## Task objective
Copy out precisely the lines from the start of the data through the line with "service or hours", and keep pictures out of it.

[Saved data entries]
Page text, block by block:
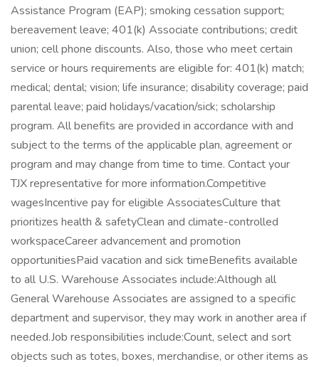
Assistance Program (EAP); smoking cessation support;
bereavement leave; 401(k) Associate contributions; credit
union; cell phone discounts. Also, those who meet certain
service or hours requirements are eligible for: 401(k) match;
medical; dental; vision; life insurance; disability coverage; paid
parental leave; paid holidays/vacation/sick; scholarship
program. All benefits are provided in accordance with and
subject to the terms of the applicable plan, agreement or
program and may change from time to time. Contact your
TJX representative for more information.Competitive
wagesIncentive pay for eligible AssociatesCulture that
prioritizes health & safetyClean and climate-controlled
workspaceCareer advancement and promotion
opportunitiesPaid vacation and sick timeBenefits available
to all U.S. Warehouse Associates include:Although all
General Warehouse Associates are assigned to a specific
department and supervisor, they may work in another area if
needed.Job responsibilities include:Count, select and sort
objects such as totes, boxes, merchandise, or other items as
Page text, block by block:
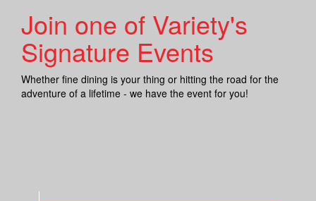
Join one of Variety's
Signature Events
Whether fine dining is your thing or hitting the road for the
adventure of a lifetime - we have the event for you!
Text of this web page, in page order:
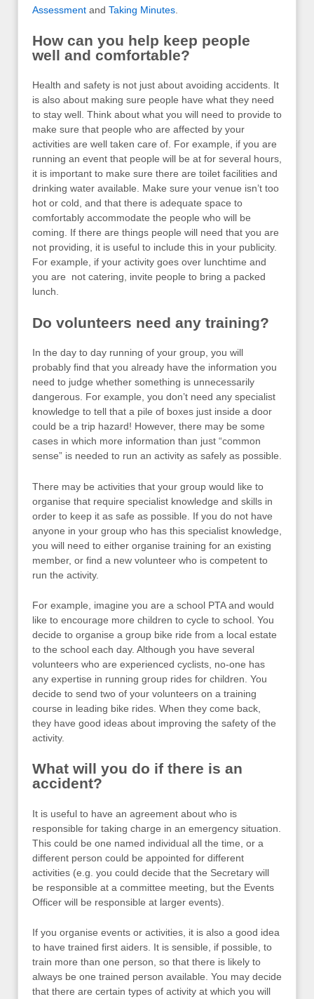
Assessment and Taking Minutes
How can you help keep people
well and comfortable?
Health and safety is not just about avoiding accidents. It
is also about making sure people have what they need
to stay well. Think about what you will need to provide to
make sure that people who are affected by your
activities are well taken care of. For example, if you are
running an event that people will be at for several hours,
it is important to make sure there are toilet facilities and
drinking water available. Make sure your venue isn’t too
hot or cold, and that there is adequate space to
comfortably accommodate the people who will be
coming. If there are things people will need that you are
not providing, it is useful to include this in your publicity.
For example, if your activity goes over lunchtime and
you are not catering, invite people to bring a packed
lunch.
Do volunteers need any training?
In the day to day running of your group, you will
probably find that you already have the information you
need to judge whether something is unnecessarily
dangerous. For example, you don’t need any specialist
knowledge to tell that a pile of boxes just inside a door
could be a trip hazard! However, there may be some
cases in which more information than just “common
sense” is needed to run an activity as safely as possible.
There may be activities that your group would like to
organise that require specialist knowledge and skills in
order to keep it as safe as possible. If you do not have
anyone in your group who has this specialist knowledge,
you will need to either organise training for an existing
member, or find a new volunteer who is competent to
run the activity.
For example, imagine you are a school PTA and would
like to encourage more children to cycle to school. You
decide to organise a group bike ride from a local estate
to the school each day. Although you have several
volunteers who are experienced cyclists, no-one has
any expertise in running group rides for children. You
decide to send two of your volunteers on a training
course in leading bike rides. When they come back,
they have good ideas about improving the safety of the
activity.
What will you do if there is an
accident?
It is useful to have an agreement about who is
responsible for taking charge in an emergency situation.
This could be one named individual all the time, or a
different person could be appointed for different
activities (e.g. you could decide that the Secretary will
be responsible at a committee meeting, but the Events
Officer will be responsible at larger events).
If you organise events or activities, it is also a good idea
to have trained first aiders. It is sensible, if possible, to
train more than one person, so that there is likely to
always be one trained person available. You may decide
that there are certain types of activity at which you will
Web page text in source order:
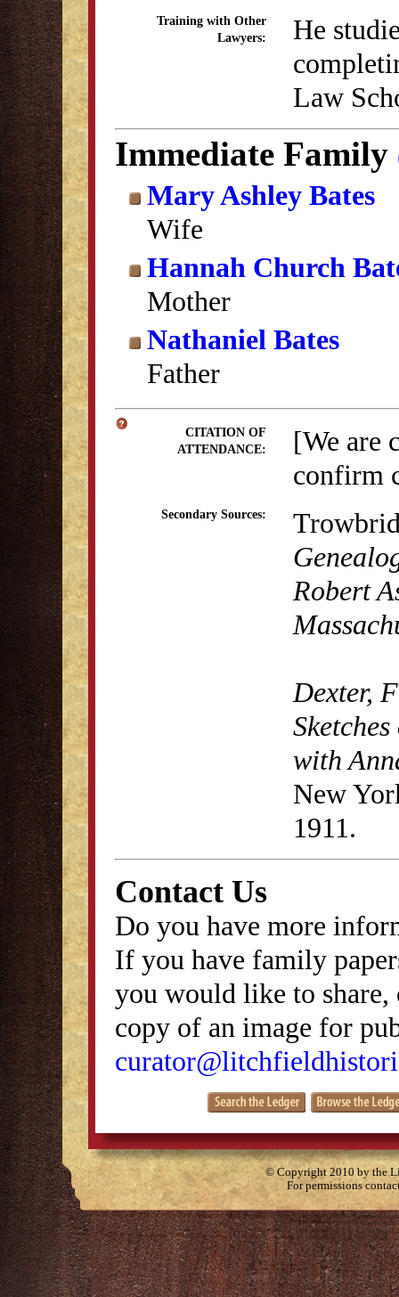
Training with Other
Lawyers:
He
Law
Immediate Family
Mary Ashley Bates
Wife
Hannah Church
Mother
Nathaniel Bates
Father
CITATION OF
ATTENDANCE:
[We are
confirm
Secondary Sources:
Robert
Dexter,
with
New
1911.
Contact Us
Do you have more
If you have family
you would like to
copy of an image for
© Copyright 2010 by the
For permissions

## Task solution
Page text, block by block:
Assistance Program (EAP); smoking cessation support;
bereavement leave; 401(k) Associate contributions; credit
union; cell phone discounts. Also, those who meet certain
service or hours requirements are eligible for: 401(k) match;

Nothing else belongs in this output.